Probing hash tables

Question

I am implementing a hash table for a project, using 3 different kinds of probing. Right now I'm working on linear.

For linear probing, I understand how the probing works, and my instructor implied he wanted the step size to be 1. The thing is, no duplicates are allowed. So I have to "search" for a value before I insert it, right? But what if the table is used to the point where all the cells are either "occupied" or "deleted"? Then in order to search for a specific key to make sure it isn't in the table, I'll have to search the entire table. That means a search operation (and by extension, an insert operation) is O(n).

That doesn't seem right, and I think I misunderstood something.

I know I won't have to run into the same issue with quadratic probing, since the table needs to be at least half empty, and it will only probe a determined number of elements. And for double hashing, I'm not sure how this will work, because I'll also need to search the table to prove that the key to be inserted isn't present. But how would I know how to stop the search if none of the cells are "never occupied?"
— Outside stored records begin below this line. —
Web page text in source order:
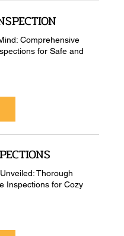
Comprehensive
for Safe and
Thorough
Inspections for Cozy
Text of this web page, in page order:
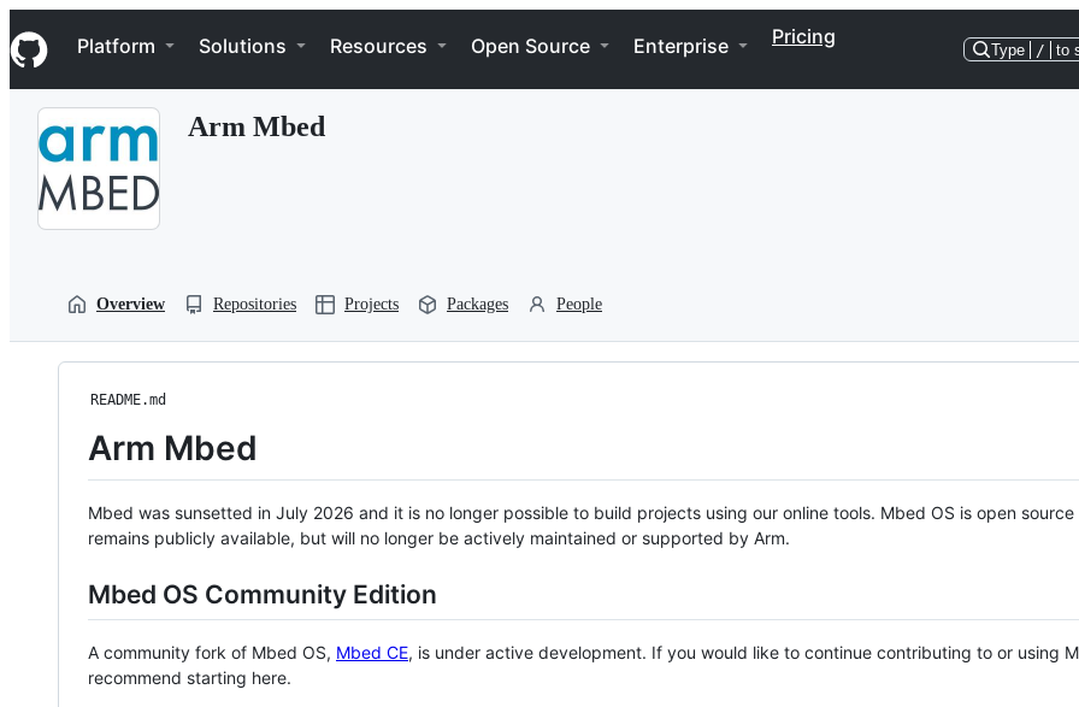
k
i
p
Navigation Menu
Platform Solutions Resources Open Source Enterprise Pricing
Type / to
Arm Mbed
Overview Repositories Projects Packages People
README.md
Arm Mbed
Mbed was sunsetted in July 2026 and it is no longer possible to build projects using our online tools. Mbed OS is open source
remains publicly available, but will no longer be actively maintained or supported by Arm.
Mbed OS Community Edition
A community fork of Mbed OS, Mbed CE, is under active development. If you would like to continue contributing to or using
recommend starting here.
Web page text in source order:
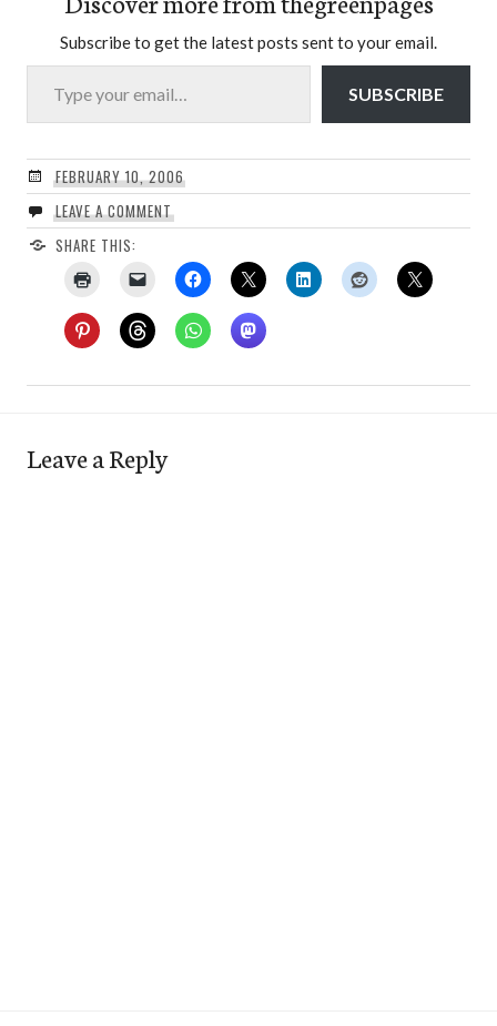
Subscribe to get the latest posts sent to your email.
Type your email…
SUBSCRIBE
FEBRUARY 10, 2006
LEAVE A COMMENT
SHARE THIS:
Leave a Reply
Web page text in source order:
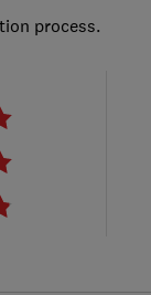
process.
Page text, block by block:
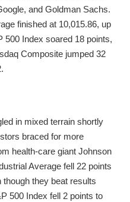
and Goldman Sachs.
finished at 10,015.86, up
500 Index soared 18 points,
Composite jumped 32
in mixed terrain shortly
braced for more
health-care giant Johnson
Average fell 22 points
they beat results
500 Index fell 2 points to
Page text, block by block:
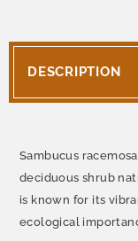
DESCRIPTION
Sambucus
deciduous shrub
is known for its
ecological
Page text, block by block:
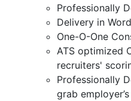
Professionally
Delivery in
One-O-One
ATS optimized
recruiters'
Professionally
grab
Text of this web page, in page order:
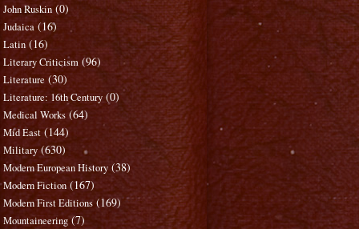
John Ruskin (0)
Judaica (16)
Latin (16)
Literary Criticism (96)
Literature (30)
Literature: 16th Century (0)
Medical Works (64)
Mid East (144)
Military (630)
Modern European History (38)
Modern Fiction (167)
Modern First Editions (169)
Mountaineering (7)
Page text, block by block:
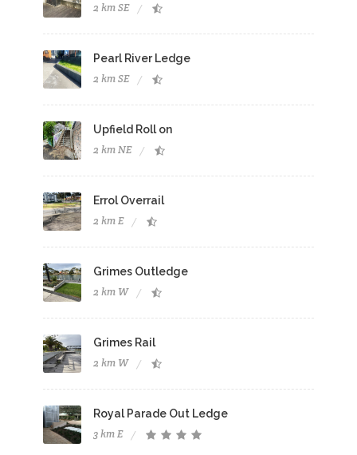
2 km SE
Pearl River Ledge
2 km SE
Upfield Roll on
2 km NE
Errol Overrail
2 km E
Grimes Outledge
2 km W
Grimes Rail
2 km W
Royal Parade Out Ledge
3 km E
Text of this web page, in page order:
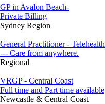
GP in Avalon Beach-
Private Billing
Sydney Region
General Practitioner - Telehealth
--- Care from anywhere.
Regional
VRGP - Central Coast
Full time and Part time available
Newcastle & Central Coast
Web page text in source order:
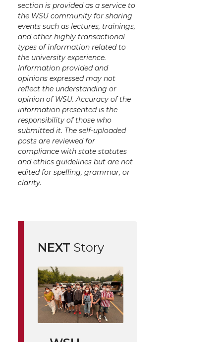
section is provided as a service to
the WSU community for sharing
events such as lectures, trainings,
and other highly transactional
types of information related to
the university experience.
Information provided and
opinions expressed may not
reflect the understanding or
opinion of WSU. Accuracy of the
information presented is the
responsibility of those who
submitted it. The self-uploaded
posts are reviewed for
compliance with state statutes
and ethics guidelines but are not
edited for spelling, grammar, or
clarity.
NEXT Story

So: In open hashing, where every entry in the table has been occupied in the past, does it take O(n) probes to search for an element (and insert, if no duplicates are allowed)?

Answer 1

If you misunderstand this aspect of linear probing, so do I. I agree that if the hash table is near full then performance degrades towards O(n) per insertion. See Don Knuth's 1963 analysis for all the details.

Parenthetically, I was amazed to see that the first analysis of this problem was actually done by the mathematician Ramanujan in 1913, whose results implied "that the total displacement of elements, i.e., the construction cost, for a linear probing hashing table that is full is about N^(3/2)." (see here)

In practice, however, I don't think the problem that insertion is slow is the important problem with nearly-full hash tables. The important problem is that you get to the point where you can't do another insertion at all!

Thus, any practical implementation of a hash table must have a strategy for re-sizing the hash table when it gets beyond a given load factor, with the optimal load factor for re-sizing chosen either based on theory or experiment. Using experiments is particularly valuable in this case because the performance of linear hashing can be very sensitive to the ability of the hash function to distribute items evenly across the hash table in a way that avoids clusters, which makes performance very dependent on the characteristics of the items to be inserted into the table.